A civil rights activist who declined to be named for professional reasons said: “The outstanding issues during the Constitution making process were to do with the excessive powers of the president.

“It is therefore ironic for the Vice President to be moving in that direction given that he is the so-called reformer. Could he be laying ground for his future dictatorship?”

When University of Zimbabwe (UZ) Law School fourth year student Romeo Zibani filed an urgent chamber application challenging the composition of the JSC interviewing panel and applicants, he found support from “third respondent” Vice President Emmerson Mnangagwa.

Mnangagwa, who also doubles up as Justice minister, said in an affidavit presented in court that he had already begun processes to amend Section 180 of the Constitution as requested by Zibani, a move that has since come to pass.

Crisis in Zimbabwe Coalition regional coordinator, Joy Mabenge, said Zanu PF never wanted a new Constitution.

“If anything, they are content with a new Constitution trapped in an old order. Zanu PF still glorifies the old order; that of authoritarianism and centralisation of power. They are taking the ‘one centre of power’ Zanu PF ideology too far,” he said, adding the ruling party was prepared to reverse all the small gains towards a democratic Zimbabwe embodied and codified in the new Constitution.

“Theirs is a very fast pace race to the bottom and Zimbabweans must truly be and remain vigilant,” he said.

Political analyst Maxwell Saungweme said a leopard does not change its spots.

“That’s the true Mugabe for you.

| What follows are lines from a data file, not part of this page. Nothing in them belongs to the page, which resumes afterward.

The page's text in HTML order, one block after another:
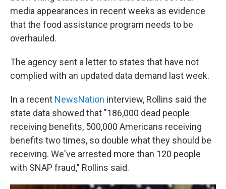
media appearances in recent weeks as evidence
that the food assistance program needs to be
overhauled.
The agency sent a letter to states that have not
complied with an updated data demand last week.
In a recent NewsNation interview, Rollins said the
state data showed that "186,000 dead people
receiving benefits, 500,000 Americans receiving
benefits two times, so double what they should be
receiving. We've arrested more than 120 people
with SNAP fraud," Rollins said.
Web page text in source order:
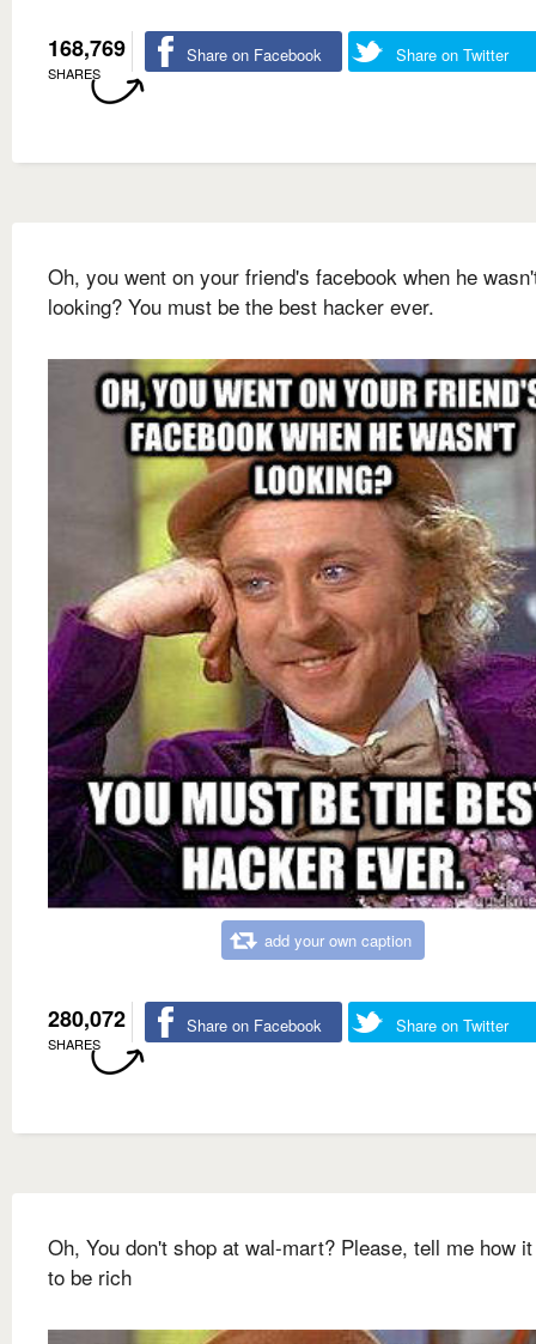
168,769
SHARES
Share on Facebook Share on Twitter
Oh, you went on your friend's facebook when he
looking? You must be the best hacker ever.
add your own caption
280,072
SHARES
Share on Facebook Share on Twitter
Oh, You don't shop at wal-mart? Please, tell me how
to be rich
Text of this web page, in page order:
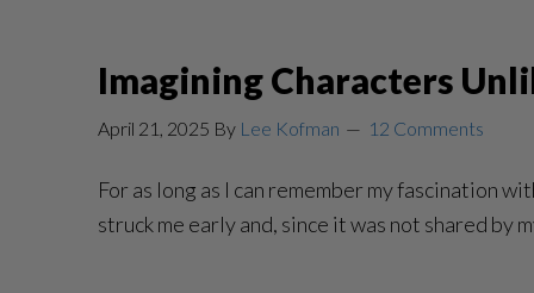
Imagining Characters
April 21, 2025 By Lee Kofman 12 Comments
For as long as I can remember my fascination
struck me early and, since it was not shared by
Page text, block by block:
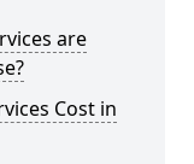
are
Cost in
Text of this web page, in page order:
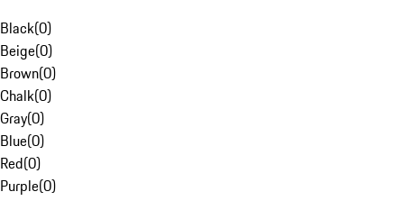
Black(0)
Beige(0)
Brown(0)
Chalk(0)
Gray(0)
Blue(0)
Red(0)
Purple(0)
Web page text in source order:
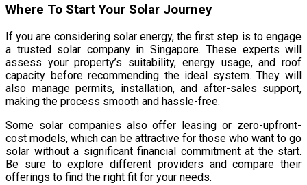
Where To Start Your Solar Journey
If you are considering solar energy, the first step is to engage
a trusted solar company in Singapore. These experts will
assess your property’s suitability, energy usage, and roof
capacity before recommending the ideal system. They will
also manage permits, installation, and after-sales support,
making the process smooth and hassle-free.
Some solar companies also offer leasing or zero-upfront-
cost models, which can be attractive for those who want to go
solar without a significant financial commitment at the start.
Be sure to explore different providers and compare their
offerings to find the right fit for your needs.
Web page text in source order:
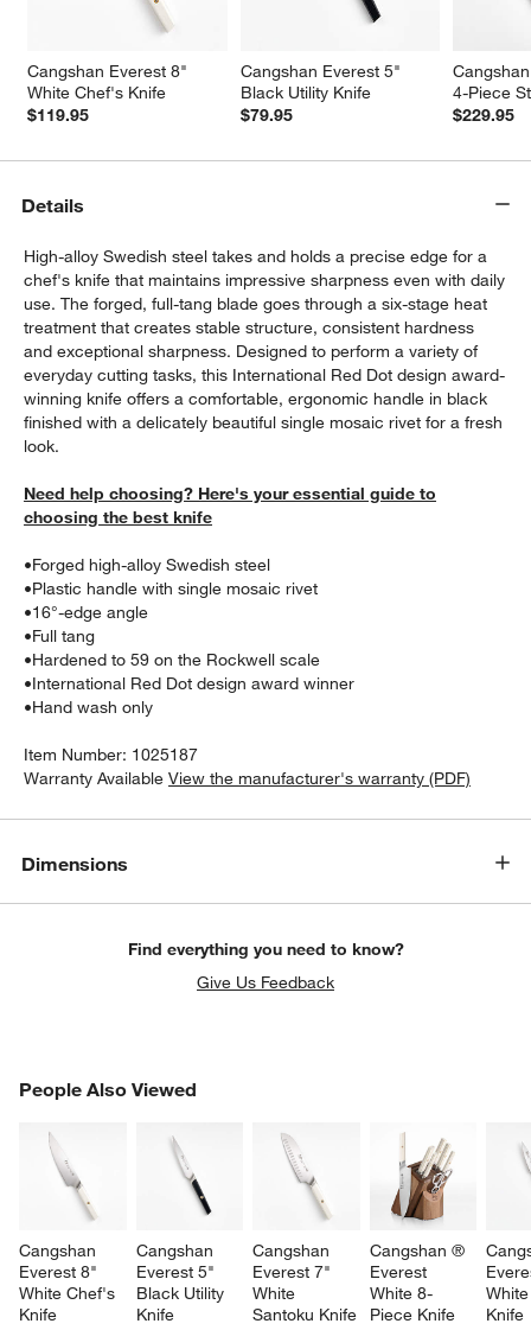
Cangshan Everest 8"
White Chef's Knife
$119.95
Cangshan Everest 5"
Black Utility Knife
$79.95
4-Piece
$229.95
Details
High-alloy Swedish steel takes and holds a precise edge for a
chef's knife that maintains impressive sharpness even with daily
use. The forged, full-tang blade goes through a six-stage heat
treatment that creates stable structure, consistent hardness
and exceptional sharpness. Designed to perform a variety of
everyday cutting tasks, this International Red Dot design award-
winning knife offers a comfortable, ergonomic handle in black
finished with a delicately beautiful single mosaic rivet for a fresh
look.
Need help choosing? Here's your essential guide to
choosing the best knife
•Forged high-alloy Swedish steel
•Plastic handle with single mosaic rivet
•16°-edge angle
•Full tang
•Hardened to 59 on the Rockwell scale
•International Red Dot design award winner
•Hand wash only
Item Number: 1025187
Warranty Available View the manufacturer's warranty (PDF)
Dimensions
Find everything you need to know?
Give Us Feedback
People Also Viewed
Cangshan
Everest 8"
White Chef's
Knife
Cangshan
Everest 5"
Black Utility
Knife
Cangshan
Everest 7"
White
Santoku Knife
Cangshan ®
Everest
White 8-
Piece Knife
Knife
PEOPLE ALSO VIEWEDITEMS SKIPPED. UNDO.
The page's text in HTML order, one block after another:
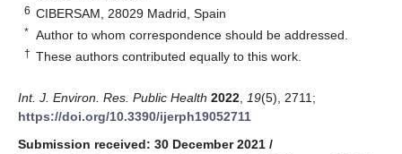
6 CIBERSAM, 28029 Madrid, Spain
* Author to whom correspondence should be addressed.
† These authors contributed equally to this work.
Int. J. Environ. Res. Public Health 2022 19(5), 2711;
https://doi.org/10.3390/ijerph19052711
Submission received: 30 December 2021 /
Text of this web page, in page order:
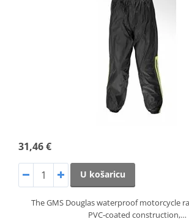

He believes he is more powerful than the Constitution and more powerful than anyone else.

“Regardless of provisions of the new Constitution, he does as he pleases. You cannot change anything in Zimbabwe as long as Mugabe is there. He politically defaults to his old ways no matter under whatever conditions,” Saumgweme said.

Obey Sithole, a global development scholar, said this was true confirmation that Zanu PF was allergic to justice and constitutionalism.

He said Section 190 (2), which speaks of the functions of the JSC which is led by the Chief Justice, states that the “JSC must promote and facilitate the independence and accountability of the judiciary.” He said Mugabe was undermining that clause in the Constitution.

“So in short, this move by Zanu PF is a desperate attempt to capture the judiciary. If by any chance it sails through, then we can safely say we will be operating with only two arms of the State, the legislature and the executive because the judiciary would have been captured by the executive.”

Sithole said Section 328 (3) of the Constitution clearly states that there is need for the Speaker to give at least 90 days notice before a Bill is presented in the Senate and National Assembly.

“As it stands today, no notice with regards to the Bill has been tabled. So if we count 90 days from now, it technically dismisses the attempt because the process will go beyond the day we expect the successful person to assume office.”

The next Chief Justice to replace Godfrey Chidyausiku, who is retiring after reaching the mandatory 70-years of age,  is expected to assume office on March 1, 2017.